The signal is not “biology is bad.” The signal is “generic is forgettable.”
The Hidden Risk of Chasing the “Right” Major
The obsession with picking the “right” premed major hides two very real dangers.
Danger 1: Misalignment With Your Strengths
If you:
- Enjoy literature, writing, or history
- Have always been stronger in reading and analysis than in straight memorization
- Come alive in seminars but die inside in huge lecture halls
then majoring in biology solely because you believe it looks better is sabotaging yourself.
You’re choosing:
- Courses you might tolerate rather than thrive in
- Environments where you’re average instead of excellent
- A path where your GPA is at the mercy of curves you hate
Admissions committees do not reward suffering. They reward excellence. Choose the path that lets you dominate, not just survive.
Danger 2: Back‑Up Plan Illusion
Medical school is competitive. Plenty of qualified applicants do not get in the first time. Some never do.
If you pick a major you dislike, justified solely by “it’s good for med school,” and then med school does not happen on your timeline, you’re stuck with a degree that does not fit you.

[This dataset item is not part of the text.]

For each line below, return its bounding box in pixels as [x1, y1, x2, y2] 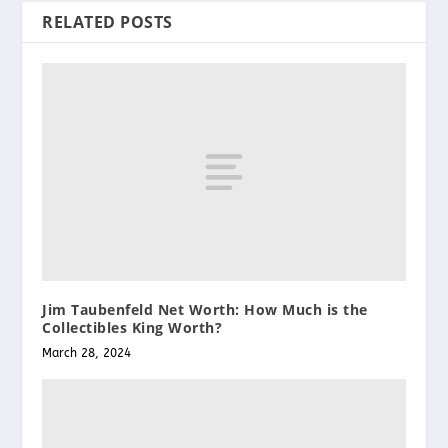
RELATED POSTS [42, 11, 173, 34]
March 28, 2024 [42, 346, 132, 361]
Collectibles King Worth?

The more rational approach:
- Pick a major that you could see yourself using or enjoying even if medicine is delayed or rerouted.
- Layer the premed requirements on top.
- Build skills — writing, data analysis, communication, language, policy — that are transferable inside and outside medicine.

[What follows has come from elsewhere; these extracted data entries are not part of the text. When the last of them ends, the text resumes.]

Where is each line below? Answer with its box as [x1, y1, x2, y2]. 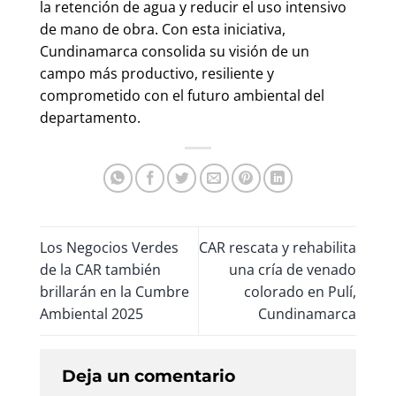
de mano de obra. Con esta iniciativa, [40, 19, 286, 39]
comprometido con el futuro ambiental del [40, 85, 324, 105]
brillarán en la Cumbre [40, 281, 189, 301]
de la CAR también [40, 259, 161, 279]
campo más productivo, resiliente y [40, 63, 274, 83]
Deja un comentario [62, 364, 240, 386]
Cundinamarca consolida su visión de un [40, 41, 309, 61]
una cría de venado [229, 259, 356, 279]

That is not giving up on medicine. It is refusing to bet your future on a narrative that admissions committees themselves do not endorse.
So What Should a Premed Actually Do About Majors?
Forget trying to outguess what “looks good.” Stop treating your degree as a costume for the admissions committee.
Instead:
- Choose a major where you have a realistic shot at a high GPA and genuine interest in the material.
- Make sure you complete all required premed prerequisites, no matter your major.
- Push yourself to take a few rigorous upper‑division science courses (beyond the bare minimum) and do well in them to prove academic readiness.
- Use your major — whatever it is — to develop distinctive strengths: communication, quantitative reasoning, cultural competence, ethics, linguistics, whatever actually fits you.
- Remember that your MCAT and science GPA are the great levelers. Major in physics or philosophy, and if your MCAT and science coursework are strong, you’re in essentially the same ballpark as the bio major statistically.
The “traditional science major” isn’t a golden key.
It’s just the default option a lot of nervous people pick because everyone around them is doing it.
Years from now, you won’t be graded on whether you chose biology, history, or engineering. You’ll be judged on how well you learned to think, how deeply you understood people and science, and how you turned four years of college into proof that you’re ready for the hardest training of your life.